У государственного прокурора едва глаза не вывалились из-под очков: это что же выходит, Зорге — противник Гитлера? Активный член партии, везде, даже на малых сборищах поднимает за фюрера громкий голос — и вдруг такое признание?
Это не укладывалось в голове государственного прокурора. Он начал поспешно собирать бумажки, чтобы покинуть тюрьму Сугамо. Здесь ему делать было уже нечего.
Он застегнул свою роскошную кожаную папку на золотую кнопку и выкрикнул зычно:
— Охрана!
В маленькое зарешеченное оконце комнаты, в которой проводили допросы, сочился жидкий ночной свет, рябой, неровный, Зорге, сощурясь, глянул на него и протестующе потряс головой — глаза болели, под веки словно бы песка насыпали, ноги подгибались.
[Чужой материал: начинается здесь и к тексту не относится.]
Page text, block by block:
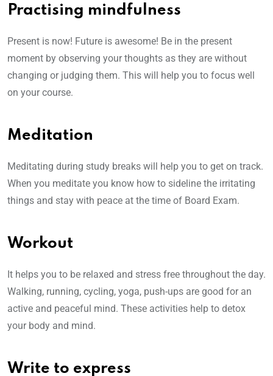
Practising mindfulness
Present is now! Future is awesome! Be in the present
moment by observing your thoughts as they are without
changing or judging them. This will help you to focus well
on your course.
Meditation
Meditating during study breaks will help you to get on track.
When you meditate you know how to sideline the irritating
things and stay with peace at the time of Board Exam.
Workout
It helps you to be relaxed and stress free throughout the day.
Walking, running, cycling, yoga, push-ups are good for an
active and peaceful mind. These activities help to detox
your body and mind.
Write to express
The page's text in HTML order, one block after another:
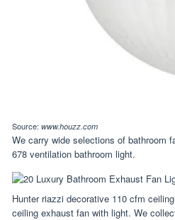
Source: www.houzz.com
We carry wide selections of bathroom
678 ventilation bathroom light.
Hunter riazzi decorative 110 cfm
ceiling exhaust fan with light. We

Он стал очень сильно хромать — раньше такой убогой хромоты у него не было.
Но раньше и таких затяжных ночей не было, что ни ночь, то изнурительный допрос, усталость, заваливающаяся набок земля, за которую невозможно зацепиться ногами, пронзительный звон в ушах.
В камере Зорге рухнул лицом вниз, на жесткую, пропахшую клопами и грязью койку, и забылся. Забытье длилось до утра.
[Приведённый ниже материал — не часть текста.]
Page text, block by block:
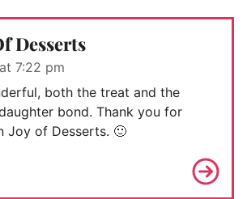
Desserts
7:22 pm
both the treat and the
bond. Thank you for
Joy of Desserts. 🙂
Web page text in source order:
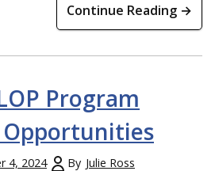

Из норы вылезла одноглазая крыса, озабоченно пошевелила усами — что-то почуяла и, будто старая опытная собака, улеглась прямо на бетонном полу.
Двадцать пятого октября в Токио шел дождь — нудный, затяжной, теплый, после таких дождей обязательно появляются грибы, лезут из земли с небывалой силой, горожане, мрачно втягивая головы в плечи, накрываются зонтиками и хмуро поглядывают на небеса, на низко ползущие округлые облака — когда же прекратит сыпать эта противная мокреть, но дождь не прекращался, пузатые облака, будто бомбардировщики, разгружали свои чрева над кварталами Токио и, опорожненные, ползли дальше.
Отт приехал в тюрьму Сугамо вместе с двумя своими заместителями, посланниками Кордтом и Штаммером. Прежде чем в «комнату свиданий» привести Зорге (а «комнатой свиданий» стало помещение, которое занимал тюремный священник, горластый напористый человек), Иосикава, присутствовавший на встрече, показал послу лист бумаги, на котором Рихард ночью оставил запись. Отт повертел бумагу в руках, — даже посланникам не стал показывать, — вернул Иосикаве с косой усмешкой.
— Что скажете на это? — спросил Иосикава.
— Не верю. Это написано под воздействием. Не верю, что это написал Зорге.
— И тем не менее это написал Зорге. Написал в нормальном состоянии.
— Введите сюда Зорге, — потребовал посол. Он был наряжен в генеральскую форму и, как всякий генерал, вел себя напористо и властно.
— Напрасно вы не верите нам, — на очень плохом немецком, смешно растягивая и коверкая слова, сказал Иосикава и нажал на кнопку звонка, черным птичьим глазом поблескивавшую на крышке стола.
В дверях «комнаты свиданий» возник подтянутый с красными аксельбантами офицер, — Отт понял, это не тюремный служащий, это, скорее всего, армейская контрразведка. Офицер, увидев генеральскую форму посла, вскинул руку к козырьку.
— Пригласите сюда переводчика, — велел ему Иосикава, — у меня очень плохой немецкий, я не справляюсь с этими обязанностями.
— Зачем переводчик? — спросил у прокурора посланник Штаммер, знавший японский язык. — Нам нужен Зорге.
— Таковы условия: разговор должен идти только через переводчика. В утвержденной последовательности — первым должен говорить господин посол, его слова будут переведены на японский язык, арестованный станет отвечать на вопрос в том случае, если я, как прокурор, одобрю вопрос. Министром юстиции разрешено задать три вопроса — только три…
Тут Штаммер замахал руками на Иосикаву и тот замолчал с вопросительным выражением в глазах.
— Половину из того, что вы сказали, я не понял, — виноватым тоном произнес Штаммер, — подождем переводчика.